6.6 Limited Liability Problems 6.6 Limited Liability Problems
2/8/2024 JHO
Problem 1: Gurbacki manages Associated Underwriters, Inc. He purchases land for his other entity, having AU guarantee payment. When the land is foreclosed, AU pays the deficiency. AU also pays the expenses of other Gurbacki companies over 60 times. Gurbacki drove a luxury car provided by one of his companies even after he was no longer a shareholder. Assets of one company were pledged for loans to another. AU prioritized paying off loans where Gurbacki was personally liable. Should the veil be pierced here?
Problem 2: Bilyeu, an architect, formed a home flipping company with initial capitalization of $5,000 and a line of credit. Payments to Bilyeu, the sole shareholder, were limited to dividends. Loans for the home in Douglas County were never repaid. Should the veil be pierced here?
Problem 3: Creighton Omaha Regional Corp. transferred ownership of St. Joseph’s Hospital to a subsidiary initially capitalized with $1,000. St. Joseph’s shares officers and directors with the parent. St. Joseph’s did not pay its bills to its bill collection agency. Which is hilarious. Should the veil be pierced here?

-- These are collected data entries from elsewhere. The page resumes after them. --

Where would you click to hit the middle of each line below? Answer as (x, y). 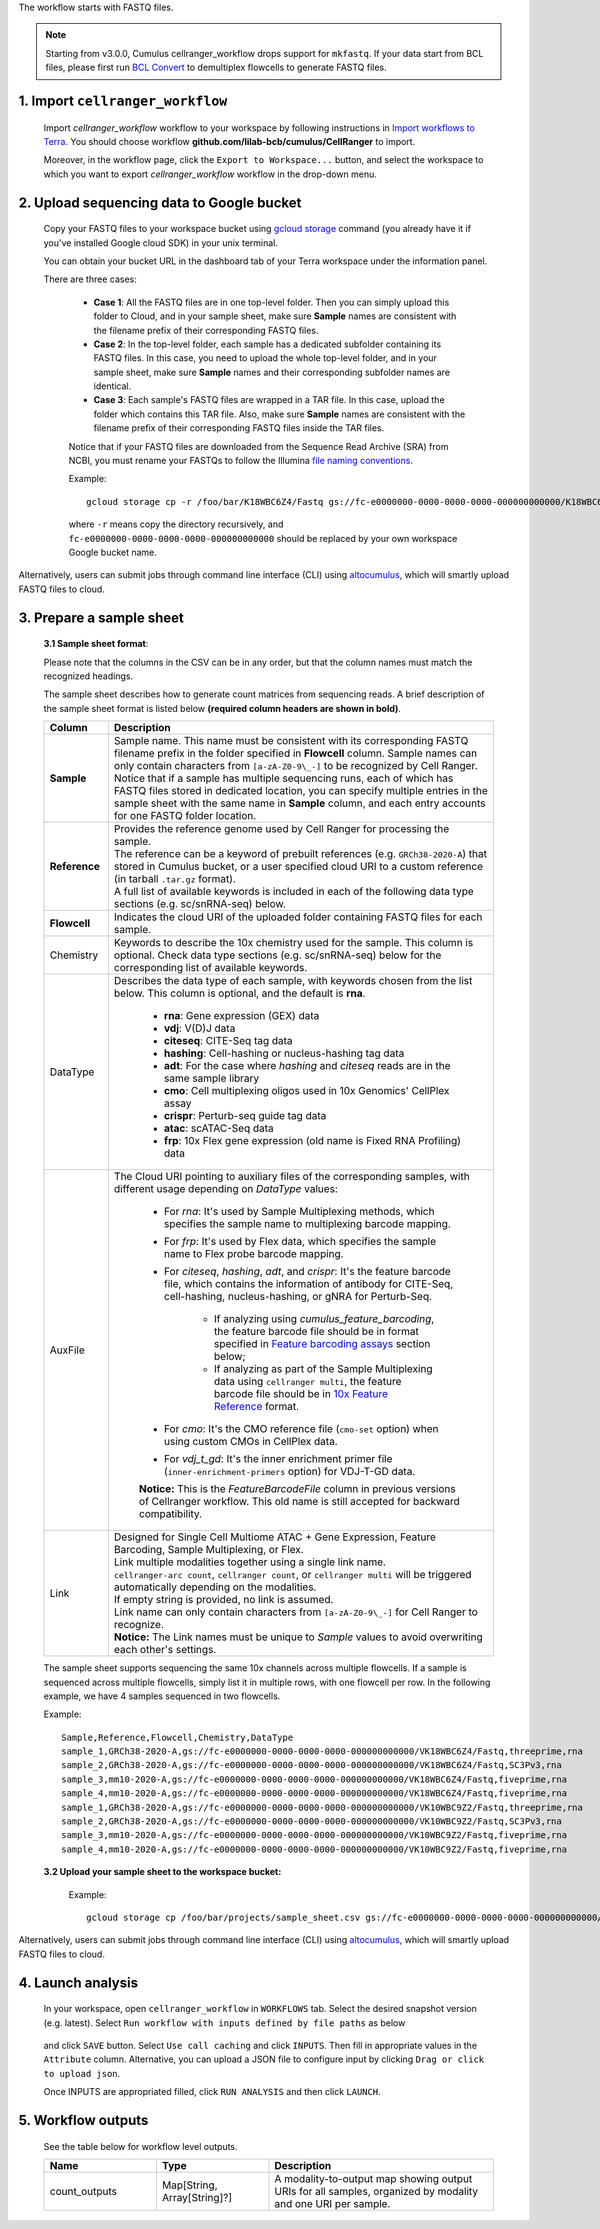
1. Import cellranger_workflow (123, 100)
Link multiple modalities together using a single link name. (250, 1562)
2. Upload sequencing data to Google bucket (160, 202)
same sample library (211, 1078)
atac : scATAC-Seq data (218, 1128)
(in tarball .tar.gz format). (175, 879)
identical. (112, 386)
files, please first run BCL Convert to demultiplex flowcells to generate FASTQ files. (216, 67)
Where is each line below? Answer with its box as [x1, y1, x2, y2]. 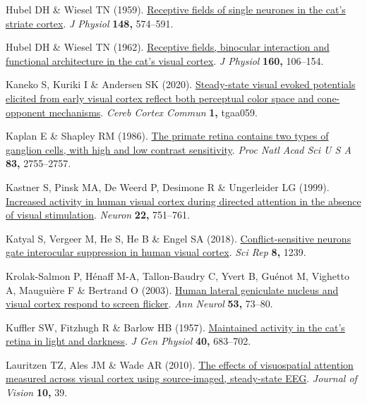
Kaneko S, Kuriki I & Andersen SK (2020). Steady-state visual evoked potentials [6, 77, 356, 92]
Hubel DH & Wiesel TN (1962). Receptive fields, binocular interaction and [6, 39, 330, 54]
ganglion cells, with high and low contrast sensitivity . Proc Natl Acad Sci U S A [6, 142, 351, 157]
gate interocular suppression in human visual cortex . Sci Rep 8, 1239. [6, 245, 306, 259]
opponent [6, 104, 46, 119]
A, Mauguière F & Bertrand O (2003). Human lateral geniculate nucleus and [6, 282, 339, 297]
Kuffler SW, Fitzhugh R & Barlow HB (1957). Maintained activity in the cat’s [6, 319, 345, 334]
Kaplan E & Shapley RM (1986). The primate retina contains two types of [6, 128, 329, 143]
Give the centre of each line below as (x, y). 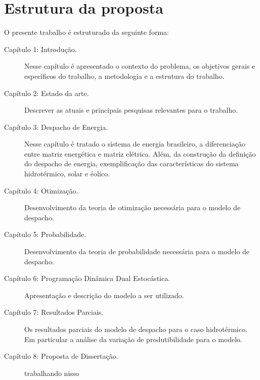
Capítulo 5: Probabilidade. (45, 234)
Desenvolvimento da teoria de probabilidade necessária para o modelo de (137, 251)
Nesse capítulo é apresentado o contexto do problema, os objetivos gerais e (140, 66)
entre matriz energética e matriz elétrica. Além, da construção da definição (140, 153)
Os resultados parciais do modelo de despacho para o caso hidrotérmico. (136, 329)
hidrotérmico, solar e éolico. (67, 174)
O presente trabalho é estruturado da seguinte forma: (86, 32)
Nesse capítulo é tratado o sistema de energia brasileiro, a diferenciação (135, 144)
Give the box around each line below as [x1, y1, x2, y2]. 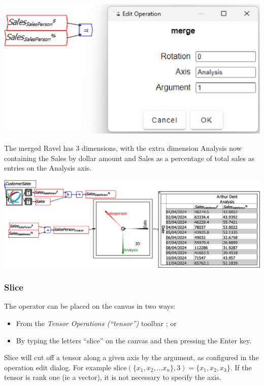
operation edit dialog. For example [4, 362, 112, 372]
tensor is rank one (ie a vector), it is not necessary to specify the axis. [4, 372, 221, 382]
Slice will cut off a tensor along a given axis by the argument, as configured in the [4, 352, 259, 363]
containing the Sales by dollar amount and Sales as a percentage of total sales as [4, 152, 255, 163]
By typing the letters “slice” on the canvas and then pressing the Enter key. [16, 335, 252, 345]
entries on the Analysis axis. [4, 163, 92, 173]
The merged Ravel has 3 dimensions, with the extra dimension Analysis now [4, 143, 242, 153]
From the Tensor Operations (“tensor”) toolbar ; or [16, 317, 177, 328]
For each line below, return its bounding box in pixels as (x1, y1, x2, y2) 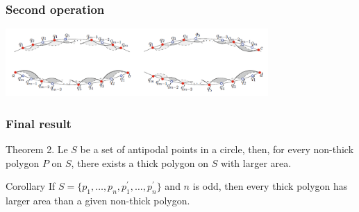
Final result (6, 114, 72, 132)
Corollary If (6, 179, 56, 193)
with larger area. (220, 155, 292, 170)
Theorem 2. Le (6, 142, 68, 157)
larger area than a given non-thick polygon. (6, 193, 190, 208)
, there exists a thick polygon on (71, 155, 208, 170)
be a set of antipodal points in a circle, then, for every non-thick (80, 142, 354, 157)
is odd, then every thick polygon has (192, 179, 348, 193)
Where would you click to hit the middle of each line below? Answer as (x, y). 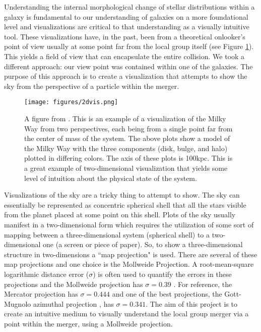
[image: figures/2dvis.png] (71, 102)
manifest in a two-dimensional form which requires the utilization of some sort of (129, 224)
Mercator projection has (41, 294)
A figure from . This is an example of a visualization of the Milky (125, 118)
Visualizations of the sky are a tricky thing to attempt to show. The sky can (122, 195)
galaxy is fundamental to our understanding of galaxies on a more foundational (126, 16)
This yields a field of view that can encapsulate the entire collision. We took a (124, 56)
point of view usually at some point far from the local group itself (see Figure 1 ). (129, 46)
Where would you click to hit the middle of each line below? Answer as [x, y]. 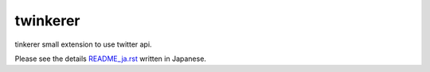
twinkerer [47, 21]
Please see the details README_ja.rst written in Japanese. [111, 59]
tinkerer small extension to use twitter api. [83, 44]
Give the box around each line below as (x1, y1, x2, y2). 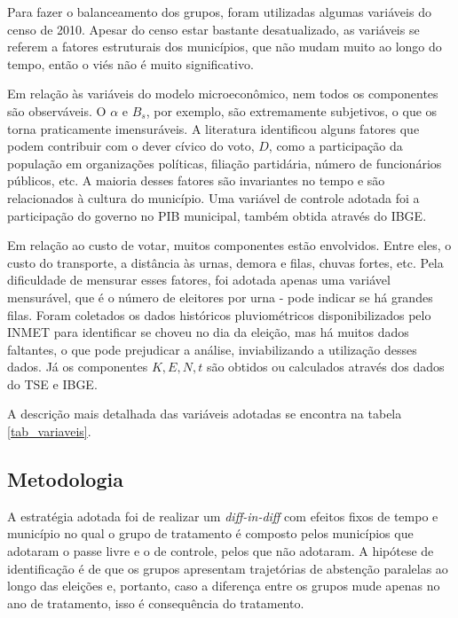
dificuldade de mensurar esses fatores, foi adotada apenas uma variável (7, 270, 391, 289)
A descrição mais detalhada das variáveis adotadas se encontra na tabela (7, 404, 402, 423)
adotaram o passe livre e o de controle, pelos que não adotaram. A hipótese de (7, 542, 434, 560)
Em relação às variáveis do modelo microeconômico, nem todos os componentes (7, 84, 438, 103)
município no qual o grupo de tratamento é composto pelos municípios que (7, 524, 414, 543)
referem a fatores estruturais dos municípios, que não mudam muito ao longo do (7, 37, 442, 56)
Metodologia (7, 465, 123, 493)
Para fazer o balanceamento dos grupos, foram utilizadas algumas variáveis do (7, 3, 431, 20)
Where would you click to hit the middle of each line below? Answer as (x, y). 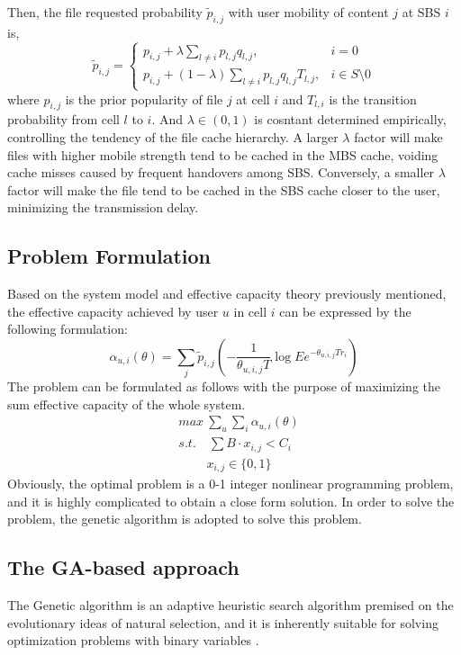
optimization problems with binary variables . (133, 640)
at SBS (421, 12)
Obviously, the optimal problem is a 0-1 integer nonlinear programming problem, (230, 484)
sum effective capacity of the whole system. (127, 404)
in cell (250, 311)
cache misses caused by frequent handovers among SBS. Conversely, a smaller (221, 172)
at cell (253, 99)
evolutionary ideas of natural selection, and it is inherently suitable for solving (223, 622)

Problem 4: Olson was the sole shareholder, president and sole director of a construction company. The company was initially capitalized with $1,000 and a donation of office furniture. His debt-to-equity ratio was typically 14 to 1. He kept board minutes, appointed himself treasurer, and attended annual shareholder meetings in which he presumably spoke with himself about his performance. Rather than a salary, he received an “annual bonus” of the corporation’s profits. He bought land from Southern Lumber and signed all documents in the name of the Olson Const. Co., Inc. but Southern testified it was “never really, I guess, made aware, fully aware, that [Olson] was doing business as a corporation.” Olson’s bonus followed the fortunes of the company, and near the end, he loaned the corporation $13,000. When the corporation failed, Olson still held the office furniture. No valuation of this furniture was in evidence. Should the veil be pierced here?